Alibaba Group Holding (BABA) -) shares edged modestly lower in pre-market trading after CEO Daniel Zhang, who was set to run the China-based tech giant's cloud division, abruptly resigned from his role over the weekend.

Zhang, 51, served as both CEO and chairman of the group, Asia's most-valuable tech company, from 2015 until earlier this year when it unveiled plans to split into six separate companies that would eventually list as individual entities. 

His roles as chairman and CEO were split between Joseph Tsai and Eddie Wu -- two close associates of billionaire co-founder Jack Ma -- on Sunday, with Zhang slated to take the helm of its cloud division, Asia's biggest and estimated to be worth as much as $60 billion.

Instead, Zhang will run a new technology fund, tied to Alibaba, with the role of cloud CEO going to Wu, 

"Daniel has expressed his wish to transition away from his role as chairman and CEO of Cloud Intelligence Group," Alibaba said in an internal memo cited by multiple media outlets. "Following careful consideration, the Alibaba board respected and accepted Daniel's decision and appointed Eddie as acting chairman and CEO of Cloud Intelligence Group, effectively immediately."

Alibaba shares were marked 0.06% lower in pre-market trading to indicate an opening bell price of $90.00 each.
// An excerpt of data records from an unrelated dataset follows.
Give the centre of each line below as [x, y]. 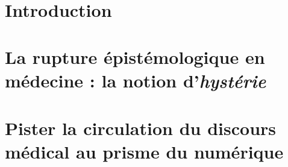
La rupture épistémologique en [135, 57]
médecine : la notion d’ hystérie [136, 81]
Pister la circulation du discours [141, 128]
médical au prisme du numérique [144, 151]
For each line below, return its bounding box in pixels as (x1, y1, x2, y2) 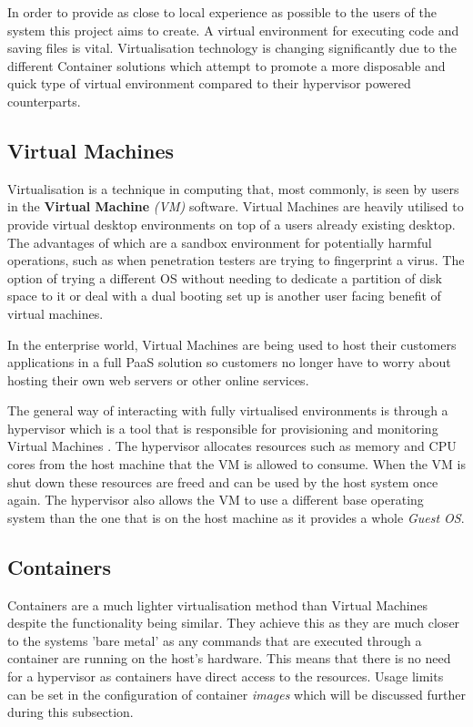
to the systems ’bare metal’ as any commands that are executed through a (7, 630, 422, 650)
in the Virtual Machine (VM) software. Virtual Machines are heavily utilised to (7, 197, 464, 216)
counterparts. (7, 91, 81, 110)
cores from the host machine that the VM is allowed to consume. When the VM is (7, 455, 467, 474)
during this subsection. (7, 702, 134, 722)
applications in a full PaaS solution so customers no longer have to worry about (7, 353, 451, 372)
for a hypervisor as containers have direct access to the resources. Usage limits (7, 667, 444, 686)
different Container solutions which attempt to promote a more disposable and (7, 56, 446, 75)

The group's Hong Kong listed shares fell 3% on Monday.

Alibaba's Cloud Intelligence Group contributed around 10% of the company's total revenue last quarter, even as its top line fell 2% from a year earlier to just over $2.7 billion.

Softer corporate spending trends in China, owing in part to its uneven post-Covid recovery, forced a change in tack for the cloud division heading into the summer months. A price-reduction plan, focused on acquiring new users, will likely accelerate its scale expansion while eroding the group's margin expansion. 
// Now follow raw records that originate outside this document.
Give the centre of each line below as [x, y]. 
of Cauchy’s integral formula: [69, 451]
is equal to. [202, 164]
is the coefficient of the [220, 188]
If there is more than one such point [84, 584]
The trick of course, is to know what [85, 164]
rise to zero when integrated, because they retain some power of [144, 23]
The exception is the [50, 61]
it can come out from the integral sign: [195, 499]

A full spinoff, paid through a stock dividend to existing Alibaba shareholders once the group is listed, is expected sometime in the next 12 months.

"Cloud intelligence business model, customer profile, and the stage of development are fundamentally different from the other consumer-focused businesses in Alibaba ecosystem," Zhang told investors on a conference in May. "Full independence will allow cloud intelligence to further sharpen its business strategy and optimize its operations and organization."

The decision to split the broader group into separate business units follows the Chinese authorities' move to loosen their grip on the broader tech and business sectors in the world's second-largest economy, as the country seeks to reignite growth following three years of lockdown orders.

Earlier this year, Guo Shuqing, a Chinese Communist Party secretary of the People's Bank of China, said the country's two-year investigation into the tech sector would be "normalized" over the coming months.

Support will be provided to those companies prepared to play a bigger role in creating domestic jobs as the economy attempts to recover from its long covid-era pullback, the executive said.